En fait, transparait dans ce document une conception inquiétante pour l’avenir de notre discipline d’enseignement : l’activité physique n’aurait ni importance ni utilité en elle-même, elle ne serait qu’au service d’autres apprentissages. Les contenus propres à l’EPS, l’appropriation critique de la culture des APSA (activités physiques, sportives et artistiques) sont quasiment absents. Les débats importants menés en EPS depuis une vingtaine d’années autour des programmes de la discipline sont complètements ignorés. Les paragraphes d’explication/justification qui concluent la recommandation confirment la sousestimation et la méconnaissance des contenus de la culture portée par l’EPS.

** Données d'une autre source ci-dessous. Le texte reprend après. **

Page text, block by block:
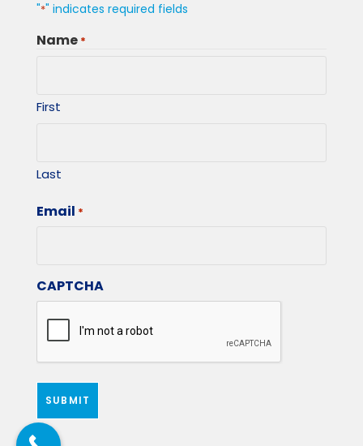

La proposition est en rupture totale avec les pratiques professionnelles proposées à l’école, par les enseignants, à tous les jeunes, et avec ce qui devrait être au centre de cette compétence : la maîtrise des principaux éléments de la culture physique sportive et artistique. Ceci ne signifie pas pour autant que cette compétence ne devrait concerner que l’EPS ; elle devrait également intégrer des éléments de l’enseignement des SVT, de l’histoire, de la littérature, des arts ; etc.
La volonté affichée d’éloignement des compétences par rapport aux disciplines d’enseignement ne tient pas si on examine d’autres compétences du socle commun où les contenus disciplinaires sont particulièrement présents (cf. 2ème : la pratique d'une langue vivante étrangère ou 3ème : les principauxéléments de mathématiques et de la culture scientifique).

On est en droit d’attendre une autre ambition pour cette 8ème compétence. Le SNEP demande qu’elle soit explicitée très différemment et est prêt à travailler avec la DGESCO pour lui présenter son analyse, ses critiques et ses propositions pour une écriture radicalement nouvelle.

Nous aurons, Monsieur le Ministre, l’occasion de revenir sur cette question lors de l’audience que vous nous accordez le 27 février 2008.
Nous vous prions de croire, Monsieur le Ministre, à l’expression de notre considération distinguée.